Total output buffer should have size: (80x80 + 40x40 + 20x20)x3 = 25200/85 = ~296 BBoxes
For example there my output for first 3 Yolov3 elements:
[04/22/2021-12:32:17] [I] 0.542306 0.226851 0.401792 -0.0513536 -9.70514 -4.29494 -7.36099 -3.78555 -6.73828 -7.58386 -7.02508 -7.22057 -7.14941 -6.59306 -4.49437 -7.69277 -7.09905 -6.83414 -6.77486 -4.23565 -6.7856 -7.68969 -6.54489 -6.25913 -6.16793 -7.42629 -7.36532 -7.71079 -7.59555 -6.5745 -5.74356 -5.7933 -3.92326 -7.17957 -6.48325 -7.32181 -7.39555 -5.01554 -7.02647 -6.51238 -6.39299 -7.13209 -7.4009 -7.34513 -2.04712 -4.89446 -4.0352 -4.79804 -3.47983 -4.34923 -4.44538 -2.68177 -3.18095 -4.60184 -4.12383 -4.65686 -4.27735 -3.73344 -5.49286 -3.5088 -3.85077 -5.30183 -8.09564 -5.53019 -7.78349 -6.10046 -7.30674 -6.53994 -7.16183 -6.03646 -4.68715 -7.20229 -2.66324 -7.42531 -7.31424 -7.70524 -6.13099 -7.55631 -4.52403 -4.10598 -6.12587 -4.86591 -5.60973 -6.58145 -4.73593
[04/22/2021-12:32:17] [I] 0.2243 0.0609286 1.52773 -0.210024 -9.40563 -4.28177 -7.34746 -3.55497 -6.96295 -7.3322 -7.02723 -7.20567 -7.06806 -6.59262 -4.18148 -7.65241 -6.88469 -6.73907 -6.80788 -4.10895 -6.77128 -7.58193 -6.40886 -6.49587 -6.36937 -7.77715 -7.45838 -7.65253 -7.82763 -6.81406 -5.41136 -6.12642 -3.74187 -7.29304 -6.58143 -7.09211 -7.49611 -5.23522 -6.82205 -6.64073 -6.86235 -7.17414 -7.21994 -7.16324 -2.51332 -4.71412 -3.79096 -4.70023 -3.61342 -4.28137 -4.28752 -2.7099 -3.14824 -4.44628 -3.945 -4.80816 -4.15773 -3.63639 -5.10903 -3.33197 -3.79971 -5.52187 -8.14032 -5.6509 -7.71476 -5.89993 -7.39266 -6.58958 -7.11467 -6.12327 -5.03268 -7.14123 -3.19617 -7.50392 -7.55485 -7.69442 -5.9289 -7.75157 -4.76684 -3.73088 -6.13474 -4.8205 -5.70967 -6.60677 -4.78483
[04/22/2021-12:32:17] [I] 0.208864 -0.302209 1.63829 -0.470203 -8.98034 -3.83819 -7.13928 -2.95598 -7.12368 -7.35233 -7.37897 -7.64733 -6.97566 -6.82093 -4.38897 -7.48784 -6.93448 -6.23299 -6.83732 -4.06812 -7.0693 -7.85028 -6.90694 -6.87629 -6.67206 -8.22955 -7.74801 -7.87238 -7.8432 -6.32431 -5.45075 -6.17067 -3.72249 -7.59581 -5.87988 -6.91 -7.42819 -4.28345 -6.63567 -5.95419 -7.12676 -7.66316 -7.29064 -7.0552 -2.16251 -5.23319 -3.30637 -5.15527 -4.11985 -4.81657 -4.71451 -2.64847 -3.25204 -5.39585 -4.3747 -5.31162 -4.71635 -4.47144 -6.02104 -4.43249 -5.00056 -5.4139 -8.37647 -5.44382 -7.96077 -6.66438 -7.29994 -7.00947 -7.82105 -6.38725 -4.59354 -7.64563 -3.55436 -7.72774 -8.21339 -7.92636 -6.23117 -7.71688 -4.42084 -4.28869 -6.01326 -5.10915 -5.90131 -6.14067 -3.84633
I’ve tried to handle obtained data by using code from:
bool SampleUffSSD::verifyOutput(const samplesCommon::BufferManager& buffers)

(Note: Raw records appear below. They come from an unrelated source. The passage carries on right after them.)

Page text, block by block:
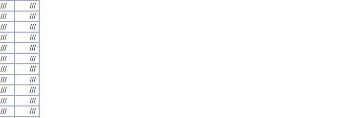
///
///
///
///
///
///
///
///
///
///
///
///
///
///
///
///
///
///
///
///
///
///
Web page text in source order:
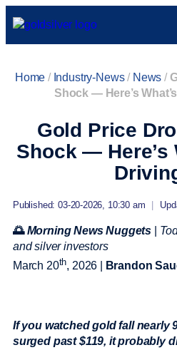
Home / Industry-News/ News /
Shock — Here’s
Gold Price
Shock — Here’s
Published: 03-20-2026, 10:30 am
🌅Morning News Nuggets
and silver investors
March 20th, 2026 | Brandon
If you watched gold fall nearly
surged past $119, it probably

https://github.com/NVIDIA/TensorRT/blob/master/samples/opensource/sampleUffSSD/sampleUffSSD.cpp#L323
I think it was the wrong approach by using SSD model output handling instead of Yolov3.
As a result I’ve got rectangles with incorrect positions that do not match cars.

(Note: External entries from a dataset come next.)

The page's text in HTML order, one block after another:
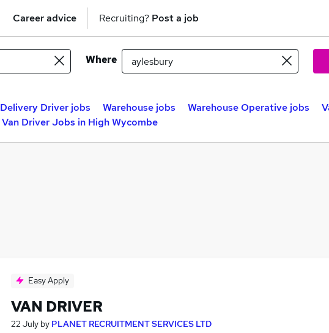
Career advice Recruiting? Post a job
Where
Delivery Driver jobs Warehouse jobs Warehouse Operative jobs
Van Driver Jobs in High Wycombe
Easy Apply
VAN DRIVER
22 July by PLANET RECRUITMENT SERVICES LTD

In any case it was the most close result, because any examples from various Yolov3 and C++ projects stuck with my output obtained float data.
Questions:
- Maybe someone came across a similar task, the data in the output buffer look real ?
Otherwise, I think preprocessing would be wrong, please correct me. - In TensorRT documentation references only on example with Python+Yolov3(Onnx) model:
Sample Support Guide :: NVIDIA Deep Learning TensorRT Documentation
Unfortunately, I didn’t find any appropriate example with using C++ API + Onnx
Could you please provide a link to source code example with parsing output data for Yolov3_ONNX by using TensorRT C++ API ?
I will be grateful for any help or explanations.